Transporting natural gas in its liquefied form can effectively link a natural gas source with a distant market when the source and market are not connected by a pipeline. This situation commonly arises when the source of natural gas and the market for the natural gas are separated by large bodies of water. In such cases, liquefied natural gas (LNG) can be transported from the source to the market using specially designed ocean-going LNG tankers.
Storing natural gas in its liquefied form can help balance periodic fluctuations in natural gas supply and demand. In particular, LNG can be “stockpiled” for use when natural gas demand is low and/or supply is high. As a result, future demand peaks can be met with LNG from storage, which can be vaporized as demand requires.
Several methods exist for liquefying natural gas. Some methods produce a pressurized LNG (PLNG) product that is useful, but requires expensive pressure-containing vessels for storage and transportation. Other methods produce an LNG product having a pressure at or near atmospheric pressure. In general, these non-pressurized LNG production methods involve cooling a natural gas stream through indirect heat exchange with one or more refrigerants and then expanding the cooled natural gas stream to near atmospheric pressure. In addition, most LNG facilities employ one or more systems to remove contaminants (e.g., water, mercury and mercury components, acid gases, and nitrogen, as well as a portion of ethane and heavier components) from the natural gas stream at different points during the liquefaction process.

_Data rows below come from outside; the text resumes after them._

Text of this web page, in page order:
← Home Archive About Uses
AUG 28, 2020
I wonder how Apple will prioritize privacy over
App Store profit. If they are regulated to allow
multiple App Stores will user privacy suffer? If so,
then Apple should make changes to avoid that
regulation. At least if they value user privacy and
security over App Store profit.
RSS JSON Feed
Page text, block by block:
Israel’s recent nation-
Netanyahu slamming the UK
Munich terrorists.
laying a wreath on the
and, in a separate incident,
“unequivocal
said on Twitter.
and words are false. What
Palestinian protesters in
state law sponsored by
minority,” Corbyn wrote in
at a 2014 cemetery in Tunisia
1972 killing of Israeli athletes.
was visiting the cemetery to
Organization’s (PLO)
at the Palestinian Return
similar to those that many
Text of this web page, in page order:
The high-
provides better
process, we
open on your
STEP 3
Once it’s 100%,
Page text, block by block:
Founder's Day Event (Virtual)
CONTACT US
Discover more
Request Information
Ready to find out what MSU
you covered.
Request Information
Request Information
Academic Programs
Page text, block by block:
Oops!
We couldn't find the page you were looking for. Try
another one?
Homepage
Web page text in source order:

In general, LNG facilities are designed and operated to provide LNG to a single market in a specific region of the world. Because specifications for the final characteristics of the natural gas product, such as, for example, higher heating value (HHV), Wobbe index, methane content, ethane content, C3+ content, and inerts content vary widely throughout the world, LNG facilities are typically optimized to meet a certain set of specifications for a single market. In large part, achieving the stringent final product specifications involves effectively removing certain components from the natural gas feed stream.

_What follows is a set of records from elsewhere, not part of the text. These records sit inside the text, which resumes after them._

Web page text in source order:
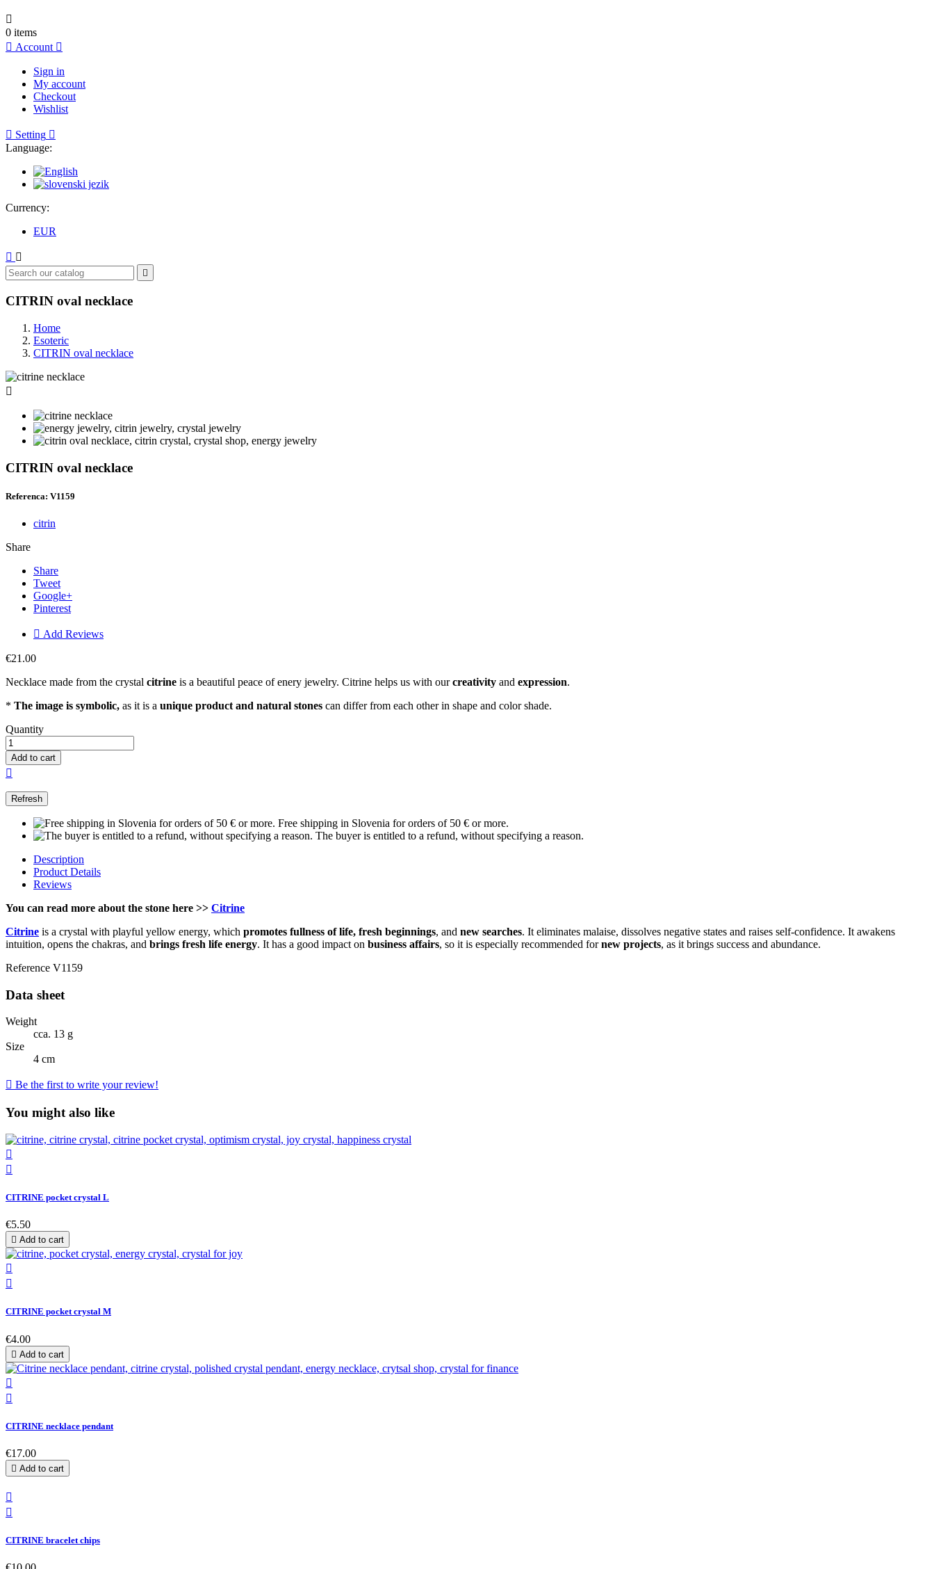

0 items
 Account 
Sign in
My account
Checkout
Wishlist
 Setting 
Language:
Currency:
EUR
 

CITRIN oval necklace
Home
Esoteric
CITRIN oval necklace

CITRIN oval necklace
Referenca: V1159
citrin
Share
Share
Tweet
Google+
Pinterest
 Add Reviews
€21.00
Necklace made from the crystal citrine is a beautiful peace of enery jewelry. Citrine helps us with ourcreativity and expression.
* The image is symbolic, as it is a unique product and natural stones can differ from each other in shape and color shade.
Quantity
Add to cart

Free shipping in Slovenia for orders of 50 € or more.
The buyer is entitled to a refund, without specifying a reason.
Description
Product Details
Reviews
You can read more about the stone here >> Citrine
Citrine is a crystal with playful yellow energy, which promotes fullness of life, fresh beginnings, and new searches. It eliminates malaise, dissolves negative states and raises self-confidence. It awakens
intuition, opens the chakras, and brings fresh life energy. It has a good impact on business affairs, so it is especially recommended fornew projects, as it brings success and abundance.
Reference V1159
Data sheet
Weight
cca. 13 g
Size
4 cm
 Be the first to write your review!
You might also like


CITRINE pocket crystal L
€5.50
 Add to cart


CITRINE pocket crystal M
€4.00
 Add to cart


CITRINE necklace pendant
€17.00
 Add to cart


CITRINE bracelet chips
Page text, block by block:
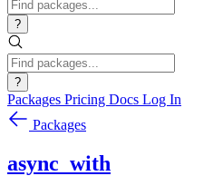
?
?
Packages Pricing Docs Log In
Packages
async_with
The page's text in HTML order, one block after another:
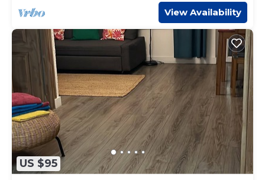
View Availability
US $95
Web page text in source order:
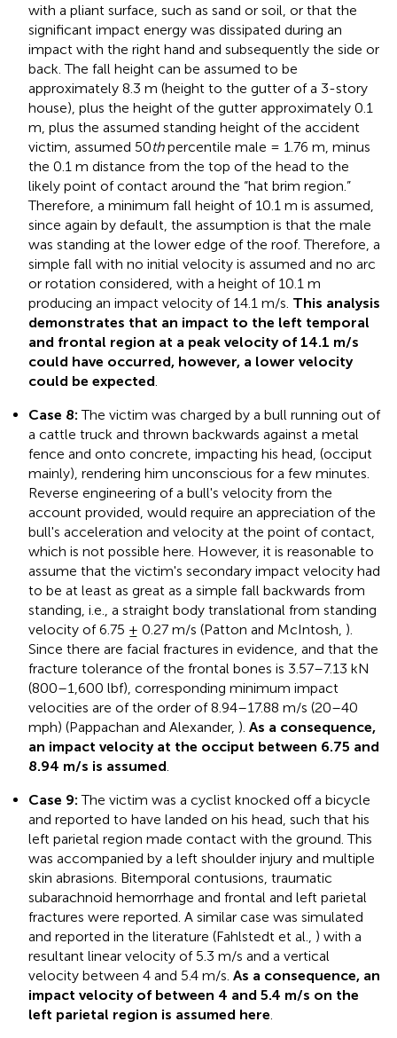
with a pliant surface, such as sand or soil, or that the
significant impact energy was dissipated during an
impact with the right hand and subsequently the side or
back. The fall height can be assumed to be
approximately 8.3 m (height to the gutter of a 3-story
house), plus the height of the gutter approximately 0.1
m, plus the assumed standing height of the accident
victim, assumed 50thpercentile male = 1.76 m, minus
the 0.1 m distance from the top of the head to the
likely point of contact around the “hat brim region.”
Therefore, a minimum fall height of 10.1 m is assumed,
since again by default, the assumption is that the male
was standing at the lower edge of the roof. Therefore, a
simple fall with no initial velocity is assumed and no arc
or rotation considered, with a height of 10.1 m
producing an impact velocity of 14.1 m/s. This analysis
demonstrates that an impact to the left temporal
and frontal region at a peak velocity of 14.1 m/s
could have occurred, however, a lower velocity
could be expected
Case 8: The victim was charged by a bull running out of
a cattle truck and thrown backwards against a metal
fence and onto concrete, impacting his head, (occiput
mainly), rendering him unconscious for a few minutes.
Reverse engineering of a bull's velocity from the
account provided, would require an appreciation of the
bull's acceleration and velocity at the point of contact,
which is not possible here. However, it is reasonable to
assume that the victim's secondary impact velocity had
to be at least as great as a simple fall backwards from
standing, i.e., a straight body translational from standing
velocity of 6.75 ± 0.27 m/s (Patton and McIntosh, ).
Since there are facial fractures in evidence, and that the
fracture tolerance of the frontal bones is 3.57–7.13 kN
(800–1,600 lbf), corresponding minimum impact
velocities are of the order of 8.94–17.88 m/s (20–40
mph) (Pappachan and Alexander, ). As a consequence,
an impact velocity at the occiput between 6.75 and
8.94 m/s is assumed
Case 9: The victim was a cyclist knocked off a bicycle
and reported to have landed on his head, such that his
left parietal region made contact with the ground. This
was accompanied by a left shoulder injury and multiple
skin abrasions. Bitemporal contusions, traumatic
subarachnoid hemorrhage and frontal and left parietal
fractures were reported. A similar case was simulated
and reported in the literature (Fahlstedt et al., ) with a
resultant linear velocity of 5.3 m/s and a vertical
velocity between 4 and 5.4 m/s. As a consequence, an
impact velocity of between 4 and 5.4 m/s on the
left parietal region is assumed here

One or more heat exchangers involved in the liquefaction process may be configured as core-in-shell heat exchangers that include one or more cores. In addition, when the LNG processing is done off shore, baffles are used between cores of the heat exchanger to address the sloshing of the shell-side liquid (refrigerant). Because the baffles cause a pressure gradient or horizontal pressure drop across the shell, the single drain configuration results in unequal refrigerant levels at different parts (related to different cores) of the heat exchanger. Unequal refrigerant levels can cause several problems. In a core in which the shell-side liquid level is too high (for example, because the core is farthest from the drain), efficient heat exchange, in the form of boiling of the refrigerant, may be suppressed. In a core in which the shell-side liquid level is too low, the core may not be in contact with the refrigerant and, as a result, heat exchange may not take place at all. The discussion of FIG. 2 below illustrates some of the issues that arise from the prior drain configuration.

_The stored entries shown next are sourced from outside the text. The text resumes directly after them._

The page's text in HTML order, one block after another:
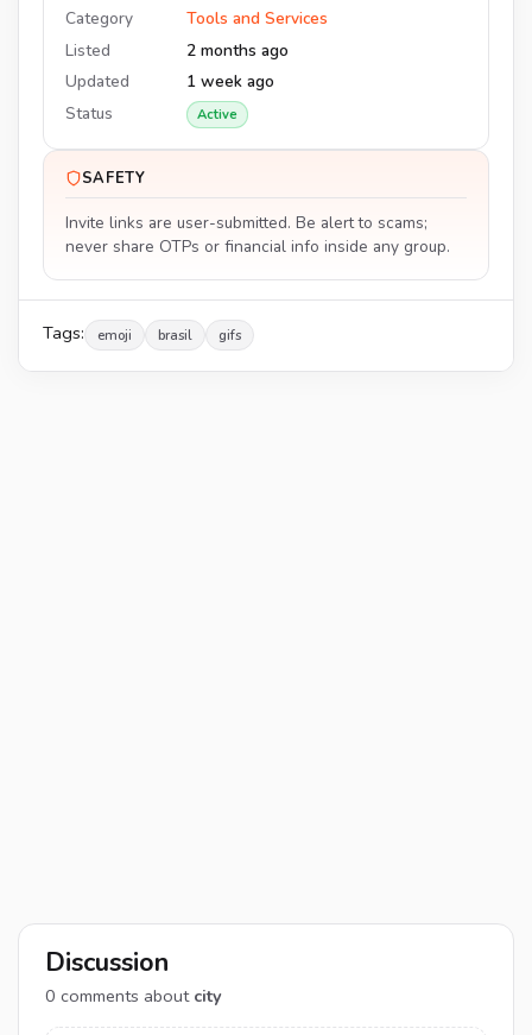
Category
Tools and Services
Listed
2 months ago
Updated
1 week ago
Status
Active
SAFETY
Invite links are user-submitted. Be alert to scams;
never share OTPs or financial info inside any group.
Tags: emoji brasil gifs
Discussion
0 comments about city
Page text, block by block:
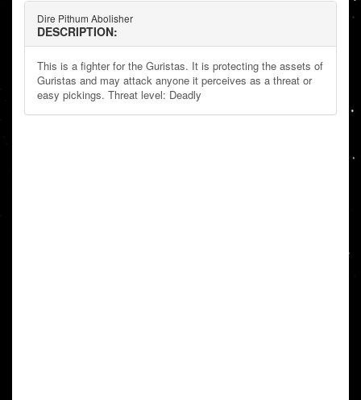
Dire Pithum Abolisher
DESCRIPTION:
This is a fighter for the Guristas. It is protecting the assets of
Guristas and may attack anyone it perceives as a threat or
easy pickings. Threat level: Deadly
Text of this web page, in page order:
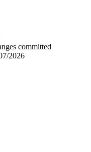
committed
2026
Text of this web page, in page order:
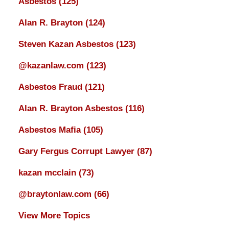
Alan R. Brayton (124)
Steven Kazan Asbestos (123)
@kazanlaw.com (123)
Asbestos Fraud (121)
Alan R. Brayton Asbestos (116)
Asbestos Mafia (105)
Gary Fergus Corrupt Lawyer (87)
kazan mcclain (73)
@braytonlaw.com (66)
View More Topics
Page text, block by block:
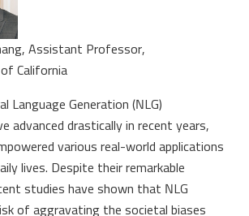
Assistant Professor,
California
Language Generation (NLG)
advanced drastically in recent years,
various real-world applications
lives. Despite their remarkable
studies have shown that NLG
of aggravating the societal biases
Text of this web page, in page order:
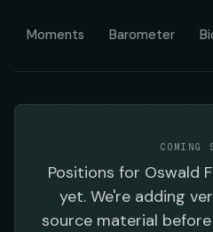
Moments Barometer
COMING
Positions for Oswald
yet. We're adding
source material
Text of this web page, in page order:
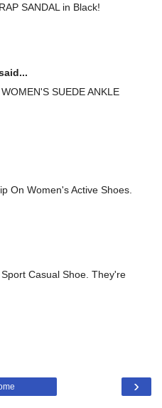
SANDAL in Black!
SUEDE ANKLE
On Women's Active Shoes.
Casual Shoe. They're
›
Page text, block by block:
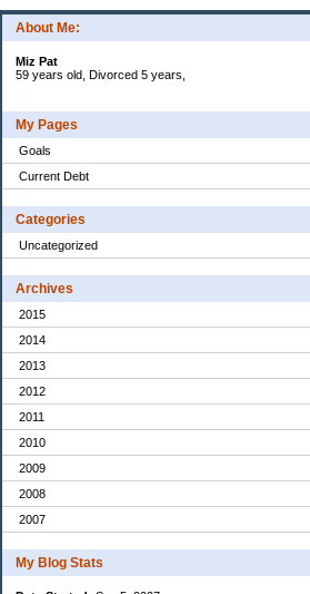
About Me:
Miz Pat
59 years old, Divorced 5 years,
My Pages
Goals
Current Debt
Categories
Uncategorized
Archives
2015
2014
2013
2012
2011
2010
2009
2008
2007
My Blog Stats
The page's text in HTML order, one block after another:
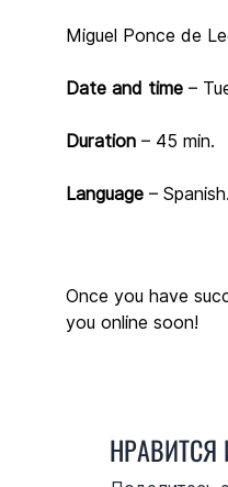
Miguel Ponce de
Date and time –
Duration – 45 min.
Language – Spanish.
Once you have
you online soon!
НРАВИТСЯ
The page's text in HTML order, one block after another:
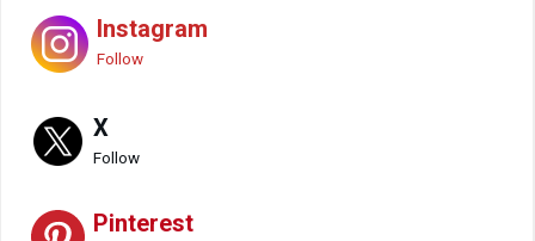
Instagram
Follow
X
Follow
Pinterest
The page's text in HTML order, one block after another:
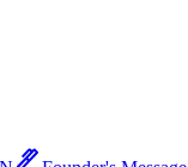
ink_pen
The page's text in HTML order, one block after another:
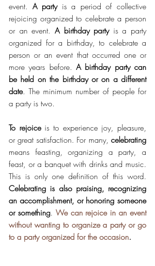
event. A party is a period of collective
rejoicing organized to celebrate a person
or an event. A birthday party is a party
organized for a birthday, to celebrate a
person or an event that occurred one or
more years before. A birthday party can
be held on the birthday or on a different
date. The minimum number of people for
a party is two.
To rejoice is to experience joy, pleasure,
or great satisfaction. For many, celebrating
means feasting, organizing a party, a
feast, or a banquet with drinks and music.
This is only one definition of this word.
Celebrating is also praising, recognizing
an accomplishment, or honoring someone
or something. We can rejoice in an event
without wanting to organize a party or go
to a party organized for the occasion.
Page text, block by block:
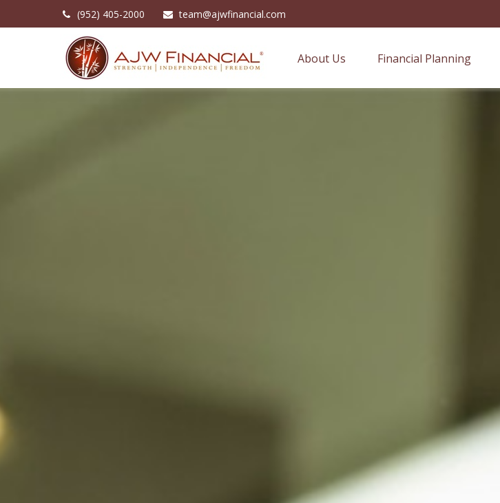
(952) 405-2000 team@ajwfinancial.com
About Us Financial Planning

FIG. 2 is a block diagram of a core-in-shell heat exchanger 200 according to the prior art. FIG. 2 illustrates the prior approach to draining the shell. The heat exchanger 200 is assumed to be in an off-shore environment, for example, where baffles 1 are used to reduce sloshing of the shell-side fluid (refrigerant). The heat exchanger 200 includes three cores 2 with baffles 1 on either side of each core 2. A weir plate 3 is used to separate the cores from the drain which includes a vortex breaker 4 that minimizes entrained vapor flow into the outlet drain line 5. The baffles 1 are designed to create additional flow resistance within the heat exchanger 200 and dampen the effects of motion to prevent wave action building in the heat exchanger 200, because the wave action could cause liquid to flood over the top of a core 2 or low liquid levels in a core 2 or liquid levels falling beneath a core 2. However, Computational Fluid Dynamics (CFD) analysis, static calculations, and scale model testing have demonstrated that the pressure drop across the baffles 1 required to satisfactorily suppress the liquid motion results in excessive liquid stack-up and flooding in the core 2 located farthest from the weir plate 3. In addition, the core 2 located closest to the weir plate 3 experiences low liquid levels. Due to the resistance to liquid flow caused by the baffles 1, the liquid level in the outflow section experiences low enough liquid level that there is a high potential for gas ingestion into the liquid drain. This gas ingestion is a serious operational constraint and will severely restrict the downstream process equipment capacity and operation. That is, the variations in the liquid level resulting from the baffles 1 can have a deleterious effect on the thermal performance of the heat exchanger 200 and on the mechanical integrity of the heat exchanger 200 due to thermally induced fatigue stress which can shorten the life of the heat exchanger 200 and result in damage and a leaking heat exchanger 200.